Process Systems Engineering
at Louisiana State University
Project: A Federated Sensor Network Architecture for Distributed Data
Analysis
Students: Y.Y. Joe (Singapore), B. Bhushan (Sydney), R. Willis
(LSU)
Supervisors: J.A. Romagnoli
(LSU), K.V. Ling (Singapore), A.
Palazoglu (UCDavis)
The objective of profitable operation in today’s manufacturing
plants is intimately tied to the multi-level management of information
regarding supply-chains, physical assets and personnel deployment
that requires a nimble, robust and efficient plant environment.
Such an environment ensures persistent quality of products, and,
by properly managing abnormal operating situations, is expected
to respond vigorously to potential threats to the environment and
the safety of the personnel and the community at large. The paradigm
of proactive information management fundamentally relies on the
underlying sensor network that collects and communicates the pertinent
process data to appropriate levels within the plant and the enterprise
hierarchy. The ability of the sensor network to respond to this
challenge is being greatly enhanced by recent breakthroughs in microprocessors-based
instrumentation and digital communications that enable the sensors
with new functionality and smart sensing capabilities.

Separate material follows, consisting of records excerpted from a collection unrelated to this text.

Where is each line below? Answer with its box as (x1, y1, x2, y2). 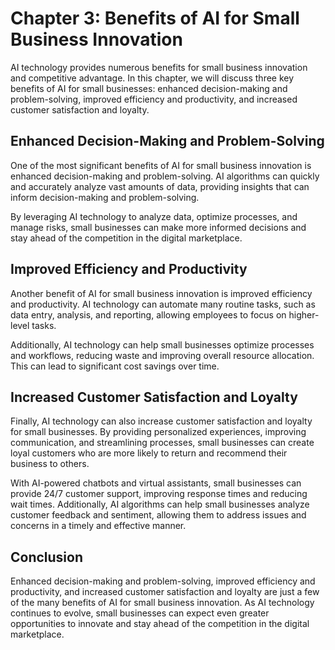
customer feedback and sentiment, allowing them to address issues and (10, 509, 307, 521)
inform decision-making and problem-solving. (10, 191, 200, 203)
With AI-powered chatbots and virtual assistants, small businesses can (10, 477, 302, 489)
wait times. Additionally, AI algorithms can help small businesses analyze (10, 498, 310, 511)
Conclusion (10, 548, 84, 566)
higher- (288, 308, 320, 321)
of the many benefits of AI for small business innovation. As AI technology (10, 597, 315, 609)
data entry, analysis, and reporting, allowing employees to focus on (10, 308, 287, 321)
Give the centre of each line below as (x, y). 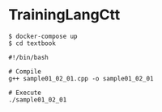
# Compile (25, 71)
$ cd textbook (32, 43)
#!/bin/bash (28, 57)
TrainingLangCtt (64, 15)
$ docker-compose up (43, 36)
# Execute (25, 93)
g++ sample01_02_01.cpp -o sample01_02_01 (81, 78)
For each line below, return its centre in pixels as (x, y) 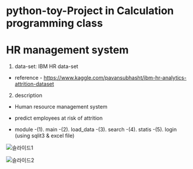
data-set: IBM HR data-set (46, 66)
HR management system (67, 50)
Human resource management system (61, 107)
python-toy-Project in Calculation (90, 11)
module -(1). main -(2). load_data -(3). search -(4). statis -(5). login (96, 130)
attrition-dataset (34, 84)
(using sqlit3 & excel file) (44, 136)
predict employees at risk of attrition (59, 118)
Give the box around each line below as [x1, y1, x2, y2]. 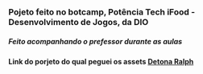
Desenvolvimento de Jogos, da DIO [8, 16, 149, 27]
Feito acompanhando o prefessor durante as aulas [8, 36, 183, 46]
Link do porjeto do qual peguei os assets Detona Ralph [8, 56, 194, 66]
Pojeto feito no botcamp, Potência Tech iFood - [8, 6, 196, 18]
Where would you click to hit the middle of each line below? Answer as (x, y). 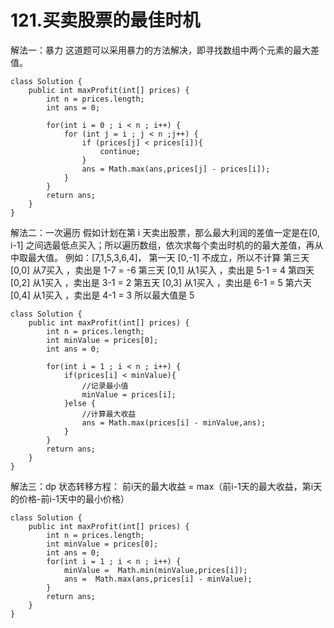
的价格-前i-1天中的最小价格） (70, 498)
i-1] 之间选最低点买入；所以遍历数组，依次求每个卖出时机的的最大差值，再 (162, 245)
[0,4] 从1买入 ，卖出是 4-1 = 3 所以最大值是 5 (102, 295)
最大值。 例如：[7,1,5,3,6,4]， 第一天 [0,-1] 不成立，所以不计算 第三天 (168, 257)
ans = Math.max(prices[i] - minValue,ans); (174, 422)
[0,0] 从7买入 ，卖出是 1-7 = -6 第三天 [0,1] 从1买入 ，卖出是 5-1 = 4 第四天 (162, 270)
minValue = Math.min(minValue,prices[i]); (155, 570)
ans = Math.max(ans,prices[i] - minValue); (158, 579)
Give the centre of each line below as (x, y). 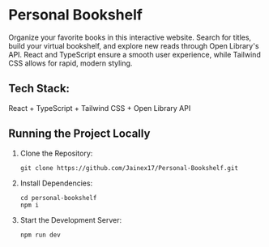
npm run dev (40, 235)
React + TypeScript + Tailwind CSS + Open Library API (100, 108)
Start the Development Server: (71, 219)
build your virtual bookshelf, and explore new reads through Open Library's (134, 45)
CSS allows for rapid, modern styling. (70, 63)
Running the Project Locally (79, 134)
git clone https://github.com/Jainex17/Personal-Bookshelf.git (129, 168)
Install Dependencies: (56, 183)
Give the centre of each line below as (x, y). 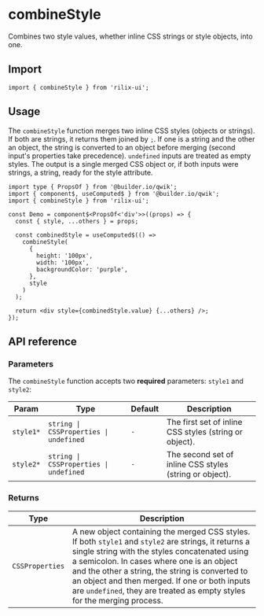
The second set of (200, 455)
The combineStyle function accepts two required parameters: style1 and (126, 381)
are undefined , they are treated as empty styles (159, 590)
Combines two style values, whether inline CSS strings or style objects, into (130, 36)
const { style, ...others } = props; (77, 221)
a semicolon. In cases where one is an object (155, 561)
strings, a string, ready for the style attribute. (81, 172)
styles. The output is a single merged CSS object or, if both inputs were (123, 164)
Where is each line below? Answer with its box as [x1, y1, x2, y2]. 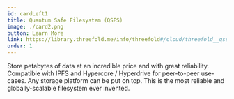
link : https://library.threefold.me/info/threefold [7, 36, 160, 43]
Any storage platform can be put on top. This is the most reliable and [27, 77, 225, 84]
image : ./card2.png [7, 23, 64, 30]
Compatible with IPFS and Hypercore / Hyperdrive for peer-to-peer [7, 69, 200, 77]
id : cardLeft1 [7, 10, 49, 17]
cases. [7, 77, 26, 84]
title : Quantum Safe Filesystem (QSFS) [7, 17, 123, 24]
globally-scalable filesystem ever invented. [7, 84, 130, 92]
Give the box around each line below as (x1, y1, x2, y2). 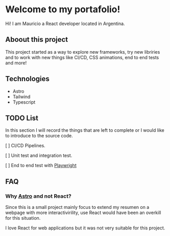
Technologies (5, 75, 50, 83)
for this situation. (5, 215, 41, 221)
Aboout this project (5, 35, 68, 44)
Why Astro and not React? (5, 193, 71, 200)
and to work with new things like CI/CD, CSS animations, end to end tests (5, 54, 159, 60)
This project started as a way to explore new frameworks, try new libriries (5, 49, 160, 55)
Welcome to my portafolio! (5, 4, 120, 15)
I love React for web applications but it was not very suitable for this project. (5, 225, 165, 231)
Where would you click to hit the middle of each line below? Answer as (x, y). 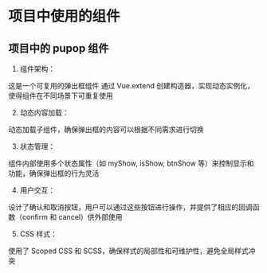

The proposed research is based on the concept of federated processing,
which deals with multiple processors encapsulated in one machine
or system. Federated sensor networks are autonomous, distributed
and cooperating entities. In other words, they work autonomously
towards their individual goals; they are distributed into different
parts of a system or machine and they participate in real-time collaboration
to reach the common (system) goal. Such an environment provides
a radical shift in the way information management has been perceived
and practiced within a manufacturing plant. The complex tasks of
plant-wide monitoring, fault assignment and prevention of abnormal
events become a realistic, achievable goal.